Work request >> Skipping the images, transcribe each record below as it is.

*** Opening Data extracts ***

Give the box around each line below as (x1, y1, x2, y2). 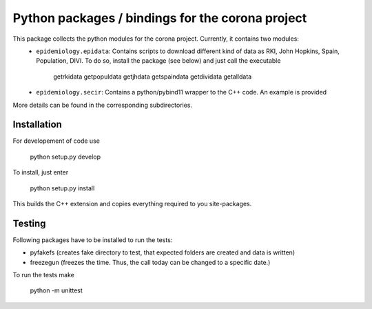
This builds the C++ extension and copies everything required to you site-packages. (12, 199, 252, 208)
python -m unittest (30, 286, 83, 295)
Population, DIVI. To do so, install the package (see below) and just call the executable (36, 57, 281, 65)
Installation (12, 119, 62, 130)
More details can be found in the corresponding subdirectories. (12, 101, 193, 109)
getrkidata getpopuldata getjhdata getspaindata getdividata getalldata (53, 72, 252, 81)
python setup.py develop (30, 152, 101, 161)
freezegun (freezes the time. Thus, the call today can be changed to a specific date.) (30, 258, 271, 266)
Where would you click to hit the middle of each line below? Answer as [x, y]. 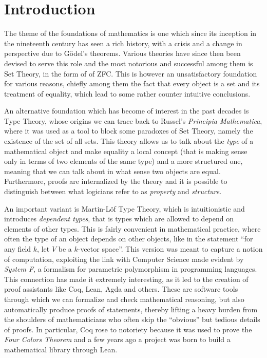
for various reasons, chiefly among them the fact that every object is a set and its [132, 83]
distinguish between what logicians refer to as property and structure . [113, 191]
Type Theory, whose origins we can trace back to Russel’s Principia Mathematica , [133, 120]
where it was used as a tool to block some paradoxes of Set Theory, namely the [129, 131]
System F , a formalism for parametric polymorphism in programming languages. [131, 269]
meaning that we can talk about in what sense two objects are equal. [112, 171]
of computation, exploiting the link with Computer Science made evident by [124, 259]
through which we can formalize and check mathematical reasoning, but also [124, 299]
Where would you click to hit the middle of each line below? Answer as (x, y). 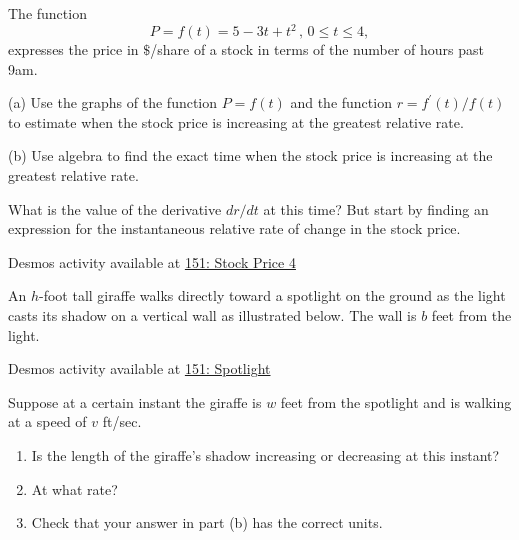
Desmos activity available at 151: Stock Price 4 (152, 261)
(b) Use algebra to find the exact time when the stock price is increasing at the (250, 155)
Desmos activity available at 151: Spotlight (139, 368)
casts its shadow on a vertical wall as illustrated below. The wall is (212, 315)
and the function (341, 102)
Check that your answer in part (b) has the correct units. (207, 522)
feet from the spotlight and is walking (396, 401)
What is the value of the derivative (115, 208)
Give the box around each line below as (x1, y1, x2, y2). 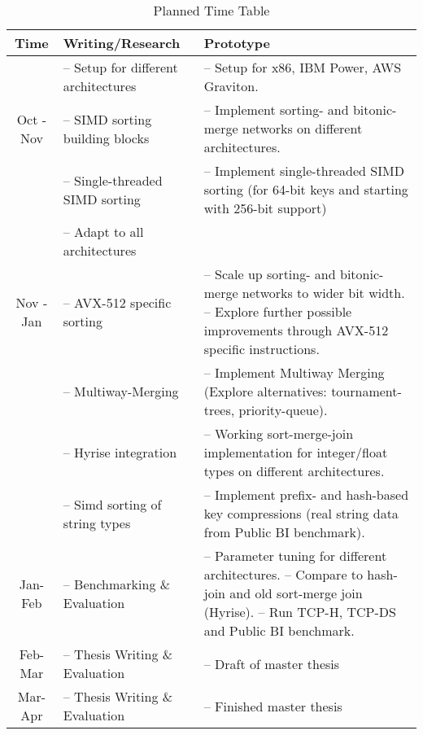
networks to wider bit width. (242, 283, 405, 302)
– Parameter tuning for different (203, 546, 387, 565)
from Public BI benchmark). (203, 523, 365, 541)
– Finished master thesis (203, 696, 342, 715)
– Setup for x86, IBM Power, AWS (203, 58, 402, 77)
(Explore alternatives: (203, 382, 327, 400)
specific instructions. (203, 339, 320, 358)
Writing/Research (63, 33, 181, 52)
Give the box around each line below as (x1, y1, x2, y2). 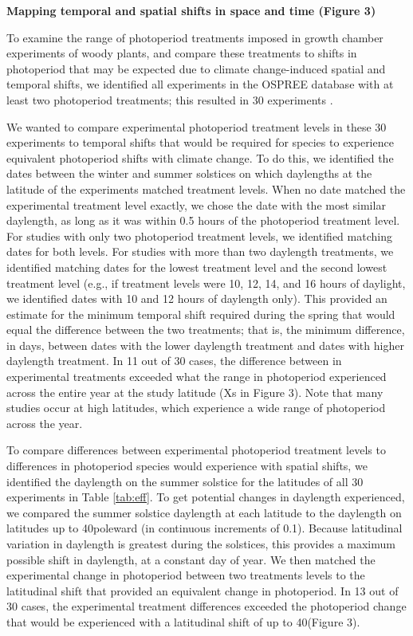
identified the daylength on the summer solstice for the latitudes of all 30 (6, 473, 364, 489)
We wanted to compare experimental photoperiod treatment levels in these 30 (6, 118, 387, 135)
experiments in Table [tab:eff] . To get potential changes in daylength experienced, (6, 489, 405, 505)
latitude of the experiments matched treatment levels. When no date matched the (6, 180, 406, 197)
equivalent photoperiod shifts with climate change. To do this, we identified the (6, 149, 394, 166)
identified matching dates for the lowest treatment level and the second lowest (6, 258, 387, 275)
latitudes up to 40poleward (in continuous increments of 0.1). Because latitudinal (6, 520, 403, 536)
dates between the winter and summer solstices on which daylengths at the (6, 165, 372, 182)
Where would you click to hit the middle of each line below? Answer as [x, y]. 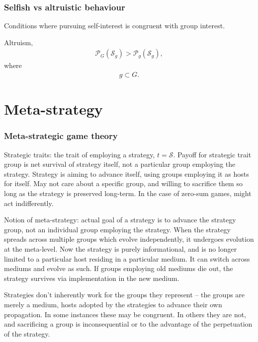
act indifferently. [29, 203]
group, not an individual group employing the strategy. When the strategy [117, 229]
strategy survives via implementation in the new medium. [92, 278]
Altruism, [19, 42]
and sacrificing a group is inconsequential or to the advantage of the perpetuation [128, 324]
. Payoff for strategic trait [212, 154]
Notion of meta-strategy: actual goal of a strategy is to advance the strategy [120, 220]
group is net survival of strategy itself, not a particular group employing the [120, 164]
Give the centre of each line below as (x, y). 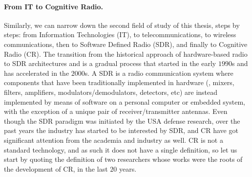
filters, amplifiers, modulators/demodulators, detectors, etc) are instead (111, 92)
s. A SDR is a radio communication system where (159, 73)
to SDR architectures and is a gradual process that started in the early (110, 63)
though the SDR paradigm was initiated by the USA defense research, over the (122, 121)
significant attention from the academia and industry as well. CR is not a (114, 140)
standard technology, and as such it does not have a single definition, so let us (121, 149)
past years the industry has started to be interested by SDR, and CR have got (121, 130)
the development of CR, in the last (56, 168)
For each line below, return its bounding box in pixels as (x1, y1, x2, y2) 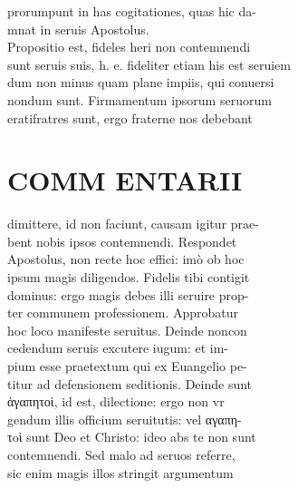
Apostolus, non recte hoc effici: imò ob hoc (7, 249, 245, 268)
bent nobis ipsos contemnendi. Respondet (7, 231, 237, 250)
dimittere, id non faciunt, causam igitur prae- (7, 214, 259, 233)
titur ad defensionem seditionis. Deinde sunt (7, 374, 253, 393)
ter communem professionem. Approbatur (7, 303, 239, 322)
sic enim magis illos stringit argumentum (7, 463, 234, 482)
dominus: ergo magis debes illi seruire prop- (7, 285, 249, 304)
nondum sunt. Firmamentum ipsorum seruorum (7, 90, 272, 109)
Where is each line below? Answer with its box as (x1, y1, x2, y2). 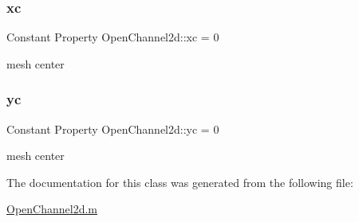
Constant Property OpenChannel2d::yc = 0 (6, 120, 219, 137)
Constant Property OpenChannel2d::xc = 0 (6, 29, 219, 45)
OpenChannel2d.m (6, 201, 97, 217)
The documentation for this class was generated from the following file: (6, 173, 353, 190)
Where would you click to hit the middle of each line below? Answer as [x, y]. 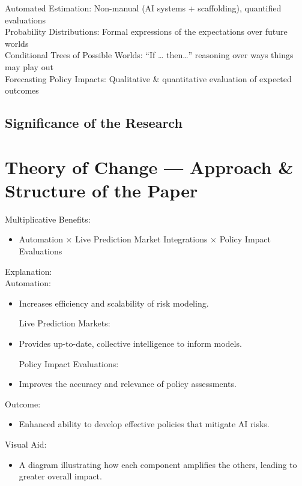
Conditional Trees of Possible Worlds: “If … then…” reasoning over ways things [149, 55]
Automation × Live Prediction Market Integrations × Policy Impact [145, 239]
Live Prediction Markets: [65, 323]
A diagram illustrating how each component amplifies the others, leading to [158, 464]
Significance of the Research [94, 123]
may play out [29, 66]
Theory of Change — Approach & [149, 166]
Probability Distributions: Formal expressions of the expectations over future [146, 31]

*** Closing Data extracts ***

Your response >>
Give the box around each line below as (x1, y1, x2, y2). 
This builds the C++ extension and copies everything required to you site-packages. (12, 199, 252, 208)
python -m unittest (30, 286, 83, 295)
Population, DIVI. To do so, install the package (see below) and just call the executable (36, 57, 281, 65)
Installation (12, 119, 62, 130)
More details can be found in the corresponding subdirectories. (12, 101, 193, 109)
getrkidata getpopuldata getjhdata getspaindata getdividata getalldata (53, 72, 252, 81)
python setup.py develop (30, 152, 101, 161)
freezegun (freezes the time. Thus, the call today can be changed to a specific date.) (30, 258, 271, 266)
Where would you click to hit the middle of each line below? Answer as [x, y]. 
for various reasons, chiefly among them the fact that every object is a set and its [132, 83]
distinguish between what logicians refer to as property and structure . [113, 191]
Type Theory, whose origins we can trace back to Russel’s Principia Mathematica , [133, 120]
where it was used as a tool to block some paradoxes of Set Theory, namely the [129, 131]
System F , a formalism for parametric polymorphism in programming languages. [131, 269]
meaning that we can talk about in what sense two objects are equal. [112, 171]
of computation, exploiting the link with Computer Science made evident by [124, 259]
through which we can formalize and check mathematical reasoning, but also [124, 299]
Where would you click to hit the middle of each line below? Answer as (x, y). 
Desmos activity available at 151: Stock Price 4 (152, 261)
(b) Use algebra to find the exact time when the stock price is increasing at the (250, 155)
Desmos activity available at 151: Spotlight (139, 368)
casts its shadow on a vertical wall as illustrated below. The wall is (212, 315)
and the function (341, 102)
Check that your answer in part (b) has the correct units. (207, 522)
feet from the spotlight and is walking (396, 401)
What is the value of the derivative (115, 208)
Give the box around each line below as (x1, y1, x2, y2). 
networks to wider bit width. (242, 283, 405, 302)
– Parameter tuning for different (203, 546, 387, 565)
from Public BI benchmark). (203, 523, 365, 541)
– Finished master thesis (203, 696, 342, 715)
– Setup for x86, IBM Power, AWS (203, 58, 402, 77)
(Explore alternatives: (203, 382, 327, 400)
specific instructions. (203, 339, 320, 358)
Writing/Research (63, 33, 181, 52)
Give the box around each line below as (x1, y1, x2, y2). 
identified the daylength on the summer solstice for the latitudes of all 30 (6, 473, 364, 489)
We wanted to compare experimental photoperiod treatment levels in these 30 (6, 118, 387, 135)
experiments in Table [tab:eff] . To get potential changes in daylength experienced, (6, 489, 405, 505)
latitude of the experiments matched treatment levels. When no date matched the (6, 180, 406, 197)
equivalent photoperiod shifts with climate change. To do this, we identified the (6, 149, 394, 166)
identified matching dates for the lowest treatment level and the second lowest (6, 258, 387, 275)
latitudes up to 40poleward (in continuous increments of 0.1). Because latitudinal (6, 520, 403, 536)
dates between the winter and summer solstices on which daylengths at the (6, 165, 372, 182)
Where would you click to hit the middle of each line below? Answer as [x, y]. 
act indifferently. [29, 203]
group, not an individual group employing the strategy. When the strategy [117, 229]
strategy survives via implementation in the new medium. [92, 278]
Altruism, [19, 42]
and sacrificing a group is inconsequential or to the advantage of the perpetuation [128, 324]
. Payoff for strategic trait [212, 154]
Notion of meta-strategy: actual goal of a strategy is to advance the strategy [120, 220]
group is net survival of strategy itself, not a particular group employing the [120, 164]
Give the centre of each line below as (x, y). 
filters, amplifiers, modulators/demodulators, detectors, etc) are instead (111, 92)
s. A SDR is a radio communication system where (159, 73)
to SDR architectures and is a gradual process that started in the early (110, 63)
though the SDR paradigm was initiated by the USA defense research, over the (122, 121)
significant attention from the academia and industry as well. CR is not a (114, 140)
standard technology, and as such it does not have a single definition, so let us (121, 149)
past years the industry has started to be interested by SDR, and CR have got (121, 130)
the development of CR, in the last (56, 168)
For each line below, return its bounding box in pixels as (x1, y1, x2, y2) 
Apostolus, non recte hoc effici: imò ob hoc (7, 249, 245, 268)
bent nobis ipsos contemnendi. Respondet (7, 231, 237, 250)
dimittere, id non faciunt, causam igitur prae- (7, 214, 259, 233)
titur ad defensionem seditionis. Deinde sunt (7, 374, 253, 393)
ter communem professionem. Approbatur (7, 303, 239, 322)
sic enim magis illos stringit argumentum (7, 463, 234, 482)
dominus: ergo magis debes illi seruire prop- (7, 285, 249, 304)
nondum sunt. Firmamentum ipsorum seruorum (7, 90, 272, 109)
Where is each line below? Answer with its box as (x1, y1, x2, y2). 
Constant Property OpenChannel2d::yc = 0 (6, 120, 219, 137)
Constant Property OpenChannel2d::xc = 0 (6, 29, 219, 45)
OpenChannel2d.m (6, 201, 97, 217)
The documentation for this class was generated from the following file: (6, 173, 353, 190)
Where would you click to hit the middle of each line below? Answer as [x, y]. 
Conditional Trees of Possible Worlds: “If … then…” reasoning over ways things [149, 55]
Automation × Live Prediction Market Integrations × Policy Impact [145, 239]
Live Prediction Markets: [65, 323]
A diagram illustrating how each component amplifies the others, leading to [158, 464]
Significance of the Research [94, 123]
may play out [29, 66]
Theory of Change — Approach & [149, 166]
Probability Distributions: Formal expressions of the expectations over future [146, 31]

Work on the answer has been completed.